Kiernan stared at her, wide-eyed and clearly thinking hard, but the question he asked next wasn’t what she expected. “What happened to Siobhan Naught?”

Siobhan tilted her head to the side. Obviously, she was sitting right in front of him. Why was he speaking as if she was someone else? Surely everyone knew that, even if she were sprouting feathers from her hair and acting theatrically, the Raven Queen and Siobhan Naught were the same person?

But maybe they don’t,’ she realized suddenly. ‘Could that be an opportunity to clear my name? If I could detach my original identity from the crimes of the Raven Queen… I’ll have to be vague about it. I’m not sure exactly where this misunderstanding stems from.’ She didn’t have time to consider all the ramifications. This opportunity faded with every moment that passed. “Siobhan Naught was innocent,” she said softly. “A promising young thaumaturge, but not powerful or skilled enough to evade capture. But now I am here, and I am none of those things.”

Siobhan could only hope that these words wouldn’t come back to bite her in an unforeseen way, as the things she did without proper consideration so often did.

Kiernan, though, just nodded slowly, staring hard as if trying to see her face underneath the shadows of the cloak. “So the book we need is…missing?”

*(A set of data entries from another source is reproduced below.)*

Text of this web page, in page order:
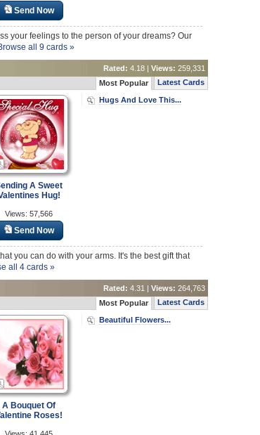
Send Now
your feelings to the person of your dreams? Our
all 9 cards »
Rated: 4.18 | Views: 259,331
Most Popular Latest Cards
A Sweet
Hug!
Views: 57,566
Send Now
Hugs And Love This...
you can do with your arms. It's the best gift that
all 4 cards »
Rated: 4.31 | Views: 264,763
Most Popular Latest Cards
A Bouquet Of
Roses!
Beautiful Flowers...
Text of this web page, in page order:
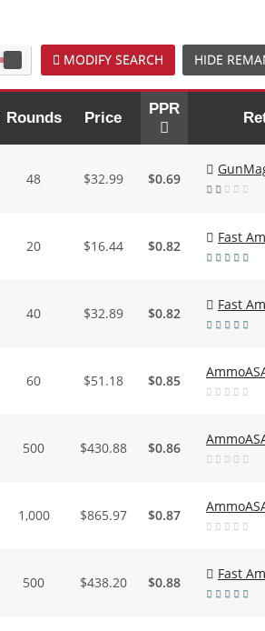
MODIFY SEARCH HIDE
Rounds Price
PPR
48 $32.99 $0.69
20 $16.44 $0.82
Fast
40 $32.89 $0.82
Fast
60 $51.18 $0.85
500 $430.88 $0.86
1,000 $865.97 $0.87
500 $438.20 $0.88
Fast
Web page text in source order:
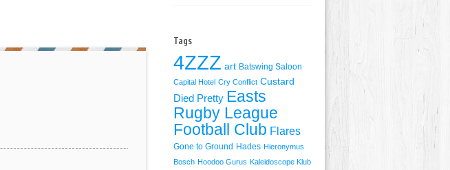
Tags
4ZZZ art Batswing Saloon
Capital Hotel Cry Conflict Custard
Died Pretty Easts
Rugby League
Football Club Flares
Gone to Ground Hades Hieronymus
Bosch Hoodoo Gurus Kaleidoscope Klub
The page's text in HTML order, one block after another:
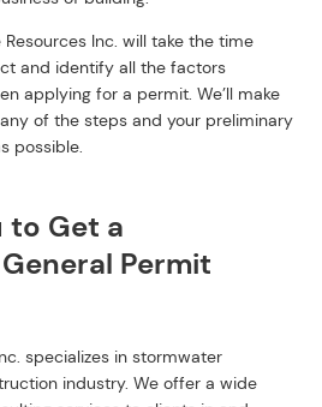
Inc. will take the time
and identify all the factors
applying for a permit. We’ll make
of the steps and your preliminary
possible.
to Get a
Permit
specializes in stormwater
industry. We offer a wide
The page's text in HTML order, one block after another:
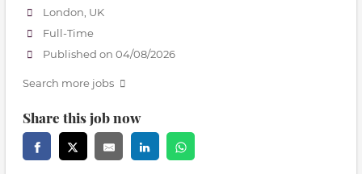
London, UK
Full-Time
Published on 04/08/2026
Search more jobs
Share this job now
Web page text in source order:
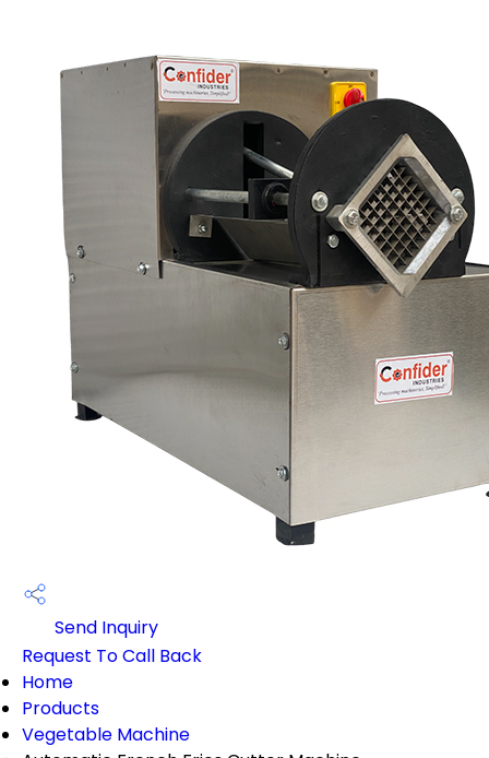
Send Inquiry
Request To Call Back
Home
Products
Vegetable Machine
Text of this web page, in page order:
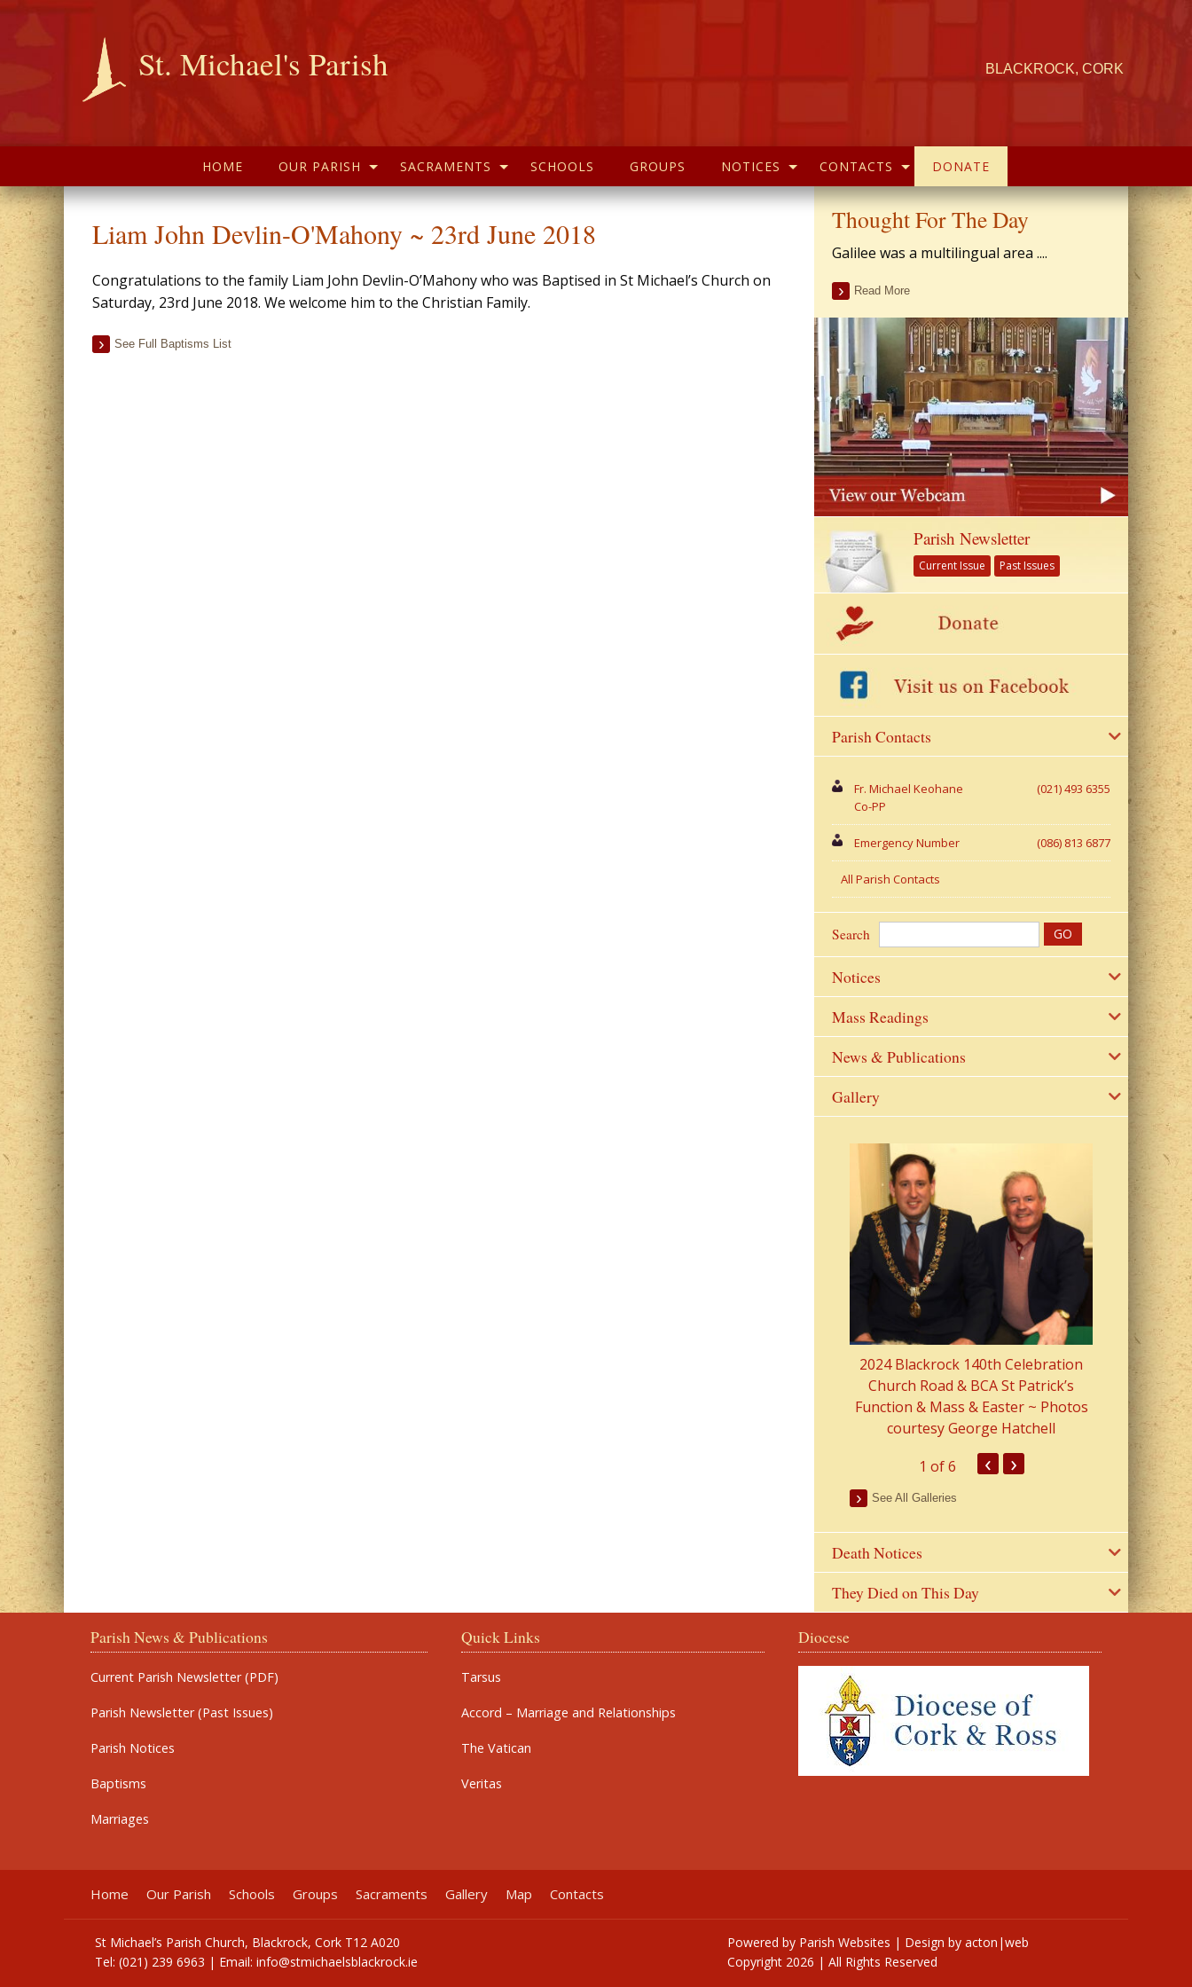
St. Michael's Parish BLACKROCK, CORK
HOME OUR PARISH SACRAMENTS SCHOOLS GROUPS NOTICES CONTACTS DONATE
Liam John Devlin-O'Mahony ~ 23rd June 2018
Congratulations to the family Liam John Devlin-O’Mahony who was Baptised in St Michael’s Church on
Saturday, 23rd June 2018. We welcome him to the Christian Family.
See Full Baptisms List
Thought For The Day
Galilee was a multilingual area ....
Read More
Parish Newsletter
Current Issue Past Issues
Parish Contacts
Fr. Michael Keohane
Co-PP
(021) 493 6355
Emergency Number (086) 813 6877
All Parish Contacts
Search
Notices
Mass Readings
News & Publications
Gallery
2024 Blackrock 140th Celebration
Church Road & BCA St Patrick’s
Function & Mass & Easter ~ Photos
courtesy George Hatchell
2023 Fr
from Parish
1 of 6 ‹ ›
See All Galleries
Death Notices
They Died on This Day
Parish News & Publications
Current Parish Newsletter (PDF)
Parish Newsletter (Past Issues)
Parish Notices
Baptisms
Marriages
Quick Links
Tarsus
Accord – Marriage and Relationships
The Vatican
Veritas
Diocese
Home Our Parish Schools Groups Sacraments Gallery Map Contacts
St Michael’s Parish Church, Blackrock, Cork T12 A020
Tel: (021) 239 6963 | Email: info@stmichaelsblackrock.ie
Powered by Parish Websites | Design by acton|web
Copyright 2026 | All Rights Reserved

She hummed noncommittally. That was the question she had expected him to ask from the beginning, or close to it. “It seems so. I have one, you have three, and so another party must have the last. Now, I cannot be sure which is missing, but if Myrddin did write about such feats, then it seems likely to be the book you are all so desperately searching for. And the person who could manage such a smooth deception, letting no hint slip of their involvement? If I were you, I would be very careful how I went about investigating the location of the fifth book.”

Kiernan let out a harsh breath, sagging as he brought his fingertips up to his forehead. “Give me discernment,” he muttered, almost too low to hear. He lifted his head and lowered his hands to look at her. “But you could decrypt it, if you did have it? Could you decrypt the others, the ones we have, too?” He didn’t pause for her to answer, speaking more to himself than to her. “Even if they don’t have the culmination of Myrddin’s research, they might have hints of what developmental path he took along the way. We might be able to devise our own solution independently, if we knew the right direction.”

“I…might be capable of reading them.” ‘Someday,’ she added silently. She smiled wide and allowed the expression to leak into her voice. “But you would have to offer me a tribute that would make it worth my time, and the danger. Do you have anything that could tempt me?”

Kiernan fell silent, his gaze moving down and to the side as he thought.

Siobhan stood. She had learned all she needed, and it was time to go before she made a mistake or the tides of irony brought on some horrible, unexpected danger. No matter what Kiernan offered her, it didn’t actually matter until she could unlock the book, and the more pressure he felt to gain her agreement, the better offer he was likely to make.

She moved to walk away, but behind her, Kiernan called, “Wait!”

She turned, glad that he had stopped her, because she remembered something important. “Tanya Canelo,” she said.

Kiernan frowned. “Yes?”

“She has asked for my protection, and done a favor in advance to pay for it. If you cause her harm, you will pay in kind. She is not yours anymore. You may continue to employ her, if you wish, as long as you remember that she is mine.” There. Hopefully it would act as some portion of protection for the other woman against being sent out on further suicide missions. ‘No matter what he says, it seems Kiernan and the High Crown are not so different in that way. He is a hypocrite.

Stating an affiliation to Tanya might make it harder to use her for covert activity, but Tanya’s life had to be worth more than Siobhan’s convenience.

As Siobhan reached the edge of the tree line, she activated the dowsing artifact and allowed herself to disappear into the shadows between their towering trunks.